I hate to use mod_php, but is there any other way to run squirrelmail? Or is there an alternative to Squirrelmail that does not use php?

----------

## xcham

Why not install php as a CGI application, i.e. an interpreter executable?

Might not work well for your purposes but it may be worth looking into.

----------

## ixion

that's interesting, but doesn't CGI present worlds more of security problems?? This is intrigueing, though.. has it ever worked with Squirrelmail?

----------

## paradox508

i dont see why it wouldn't work with squirelmail. the main difference between using mod_php and a cgi php interpreter is that with the cgi interpreter there is an extra step involved. the page is requested, the cgi php interpreter parses the code and passes the html to apache. instead of apache using a modual to parse the code itself. the use of cgi interpreters for php is being phased out almost completely now. it is a serious security risk when compared to mod_php.

anyway, network security is an artform and it is pretty much impossible to completely lock down a machine 100%. if someone wants to get in bad enough and they are skilled enough, they will eventually succeed. 

if you are running apache chrooted, then you really dont have to worrie about people doing to much to your machine. the worst they could do is screw up apache. the only time i have heard of people breaking out of a chroot jail is if they have access to system binaries. if you chroot properly you shouldnt have any system binaries in the new root.

im no expert on this but i presume most attempted hacks on home servers are from reletively new hackers who are looking for some fun. i doubt anyone who has any substantial skill would be wasting thier time on a home webserver.

i think a good firewall and a chrooted apache should be all you would need. esp if you are using an obscure portnumber.

'Dox

----------

## paradox508

i dont see why it wouldn't work with squirelmail. the main difference between using mod_php and a cgi php interpreter is that with the cgi interpreter there is an extra step involved. the page is requested, the cgi php interpreter parses the code and passes the html to apache. instead of apache using a modual to parse the code itself. the use of cgi interpreters for php is being phased out almost completely now. it is a serious security risk when compared to mod_php.

anyway, network security is an artform and it is pretty much impossible to completely lock down a machine 100%. if someone wants to get in bad enough and they are skilled enough, they will eventually succeed. 

if you are running apache chrooted, then you really dont have to worrie about people doing to much to your machine. the worst they could do is screw up apache. the only time i have heard of people breaking out of a chroot jail is if they have access to system binaries. if you chroot properly you shouldnt have any system binaries in the new root.

im no expert on this but i presume most attempted hacks on home servers are from reletively new hackers who are looking for some fun. i doubt anyone who has any substantial skill would be wasting thier time on a home webserver.

i think a good firewall and a chrooted apache should be all you would need. esp if you are using an obscure portnumber.

'Dox

----------

## ixion

that is very reassuring to hear.. thank you for your advice!

I'm thinking of DMZ'ing my webserver and game server and then setting them up with IPTABLES.. so in case they are cracked, there will be my main firewall to crack before reaching my LAN...

Thanks!  :Smile: 

----------

## ixion

double post   :Embarassed: 

----------

## ixion

triple post.. sorry   :Embarassed: 

----------

## paradox508

Firewall +DMZ + chroot and you should have a sensibly secure setup.

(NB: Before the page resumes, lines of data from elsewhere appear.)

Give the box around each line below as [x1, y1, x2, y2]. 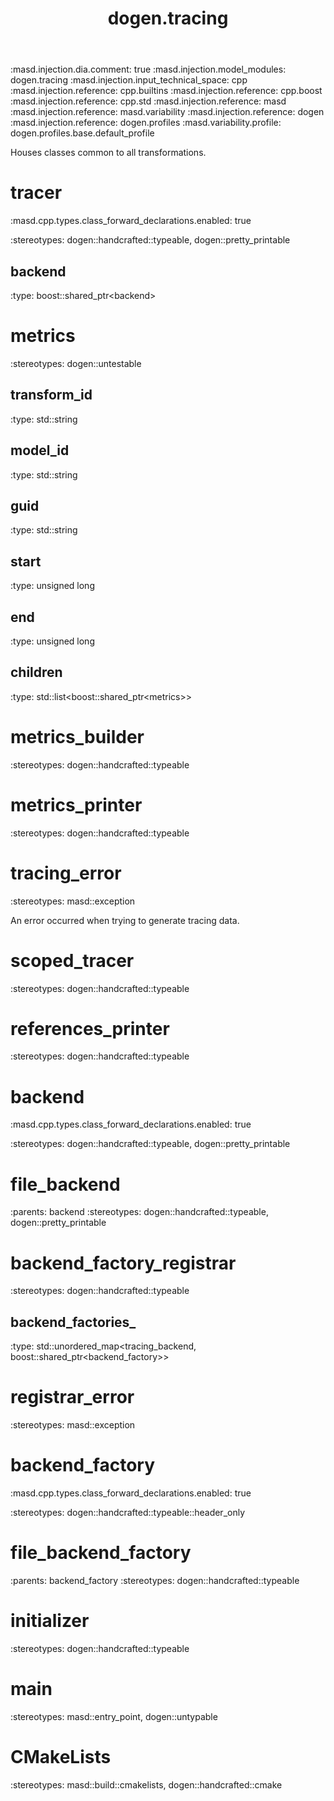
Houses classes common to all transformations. [10, 147, 207, 159]
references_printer [10, 1017, 170, 1040]
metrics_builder [10, 725, 145, 748]
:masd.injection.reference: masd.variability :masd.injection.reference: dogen [10, 106, 325, 118]
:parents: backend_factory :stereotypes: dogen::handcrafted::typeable [10, 1574, 300, 1586]
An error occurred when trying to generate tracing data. [10, 914, 240, 926]
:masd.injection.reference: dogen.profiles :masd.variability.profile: [10, 117, 282, 129]
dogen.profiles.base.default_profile [10, 127, 155, 139]
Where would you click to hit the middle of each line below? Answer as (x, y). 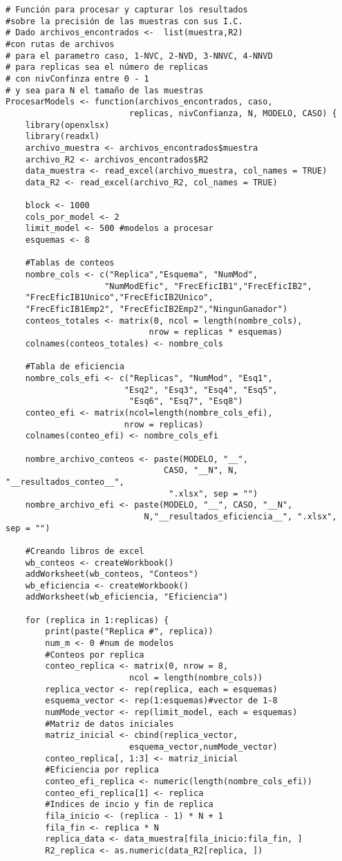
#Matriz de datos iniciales (110, 724)
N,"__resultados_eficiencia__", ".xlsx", (240, 516)
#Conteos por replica (95, 655)
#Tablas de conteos (70, 263)
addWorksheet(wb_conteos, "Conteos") (112, 574)
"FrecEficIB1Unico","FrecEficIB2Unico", (119, 298)
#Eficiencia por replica (102, 770)
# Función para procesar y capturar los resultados (127, 10)

No system is ever 100%.

it has been said that the only secure machine is one that is unplugged, sealed in a safe, and burried 20ft down in an unknown location. and maybe even then... hehe

'dox

----------

## ixion

THIS is awesome

----------

## ixion

ok, I've made my server public, but did fail to lock something down... PHP... I did get the latest version, but did not patch it before compiling into Apache.. could this alone (not patching it) present a security threat? What configuration should I worry about in PHP to lock it down harder? I have followed Apache.org's suggestions, which are great...  :Very Happy: 

After locking down PHP, I think I will finally have the peace of mind I'm looking for.. but before that, I'm still going to be pulling my hair out!  :Shocked:   :Rolling Eyes: 

off the top of my head, these are the security measures I've taken on my web server:

1. Mounting seperate partitions for: /, /tmp (noexec), /var, /usr, /home,  /var/chroot/www, /var/chroot/games, /var/chroot/courier.

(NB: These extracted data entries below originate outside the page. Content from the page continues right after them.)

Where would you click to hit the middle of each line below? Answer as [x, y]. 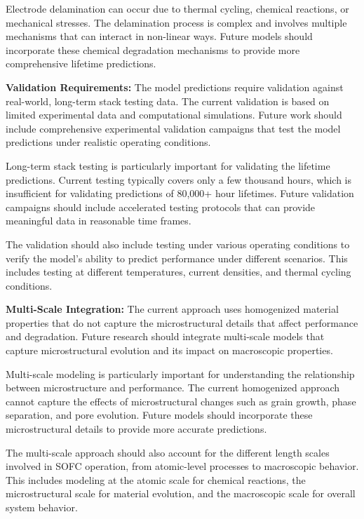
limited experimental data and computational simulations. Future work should [174, 115]
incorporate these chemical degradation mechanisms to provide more [153, 49]
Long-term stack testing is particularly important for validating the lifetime [168, 165]
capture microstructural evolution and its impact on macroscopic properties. [169, 350]
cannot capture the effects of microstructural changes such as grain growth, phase [181, 401]
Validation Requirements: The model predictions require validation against [175, 87]
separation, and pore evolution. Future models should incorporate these [159, 415]
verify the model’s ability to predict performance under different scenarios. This [177, 258]
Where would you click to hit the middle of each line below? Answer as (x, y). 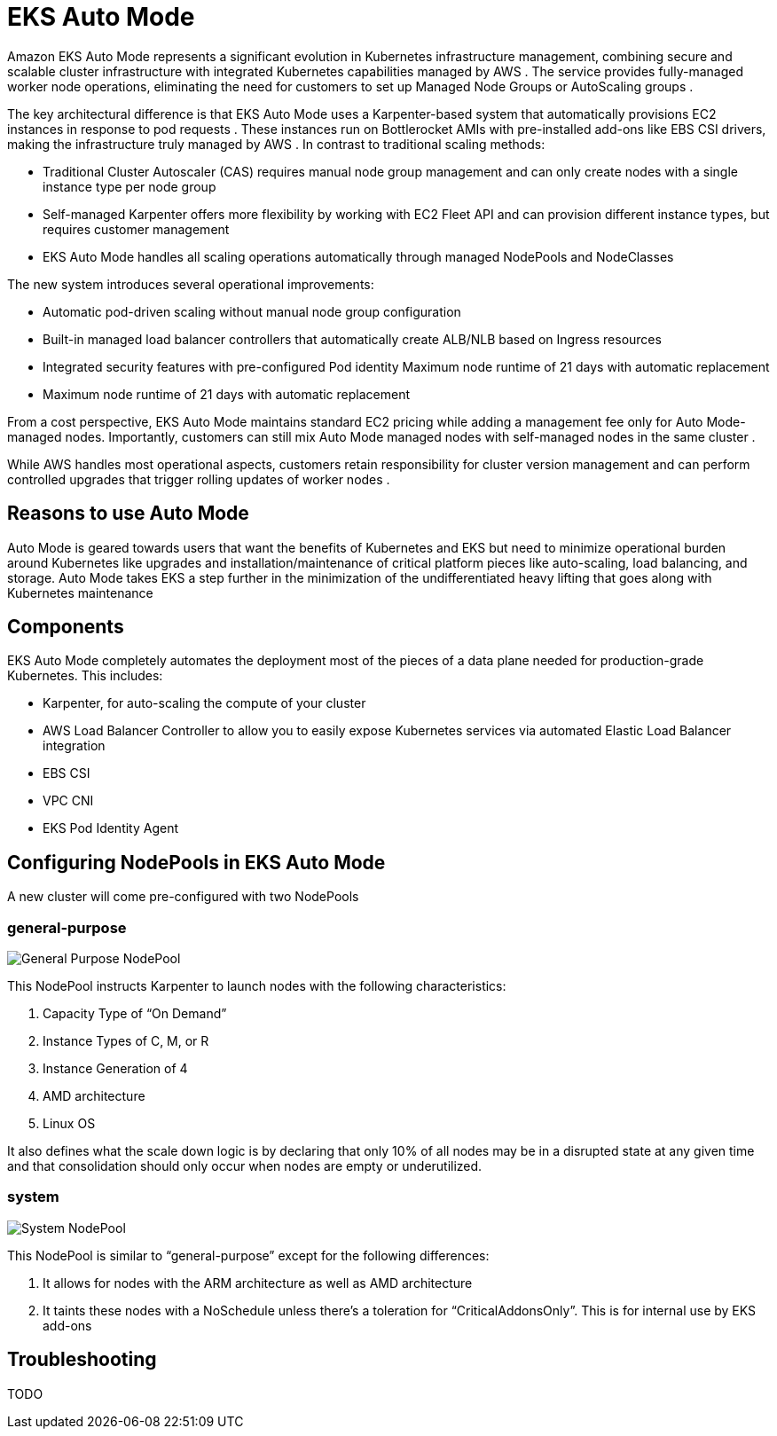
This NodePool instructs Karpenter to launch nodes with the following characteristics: (257, 986)
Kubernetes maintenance (80, 592)
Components (66, 627)
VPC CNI (68, 801)
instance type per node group (129, 186)
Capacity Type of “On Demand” (135, 1014)
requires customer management (136, 229)
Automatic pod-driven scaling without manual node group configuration (252, 311)

2. Running Apache in chroot with only essential environment (with mod_php, and mod_ssl). Also configured it according to Apache.org's security advice. Extra logging enabled. Running on obscure port.

3. Running IPTABLES with strict incoming rules, but wide open outgoing policy. (This will soon be changed. I intend to lock down outgoing ports as well).

4. Sitting behind an IPFWADM firewall with a different obscure port forwarded to the Apache server.

5. Working on quotas... haven't quite got that working yet..

6. Have SSH running, but with pubkey authentication and listening on an obscure port (not accessible via internet, only by LAN). Root is not allowed to log in via SSH. Only Protocol 2 is accepted.

7. Courier-imap running, but I plan on chrooting this puppy once I get the time to sit down and figure it out.

8. Syslog-ng with extra logging

9. GRSecurity to tighten chroot security and increase logging.

10. Working on Usermode Linux to run my gameserver(s) from.

11. Intrusion detection is planned, but I don't see this happening anytime soon.

----------

## ixion

 *Quote:*   

> 
> 
> 1. Mounting seperate partitions for: /, /tmp (noexec), /var, /usr, /home, /var/chroot/www, /var/chroot/games, /var/chroot/courier.
> 
> 2. Running Apache in chroot with only essential environment (with mod_php, and mod_ssl). Also configured it according to Apache.org's security advice. Extra logging enabled. Running on obscure port.
> ...

 

with the above mentioned...... is my server safe to be exposed on public ports (80/443 (HTTP/HTTPS))?? Can I feel enough peace of mind to expose it? Oh, and I do have one more layer of security... Squirrelmail logins will be handled via MySQL db (Virtual Users, not actual system users). But, another vulnerability has been added: Dynamic DNS.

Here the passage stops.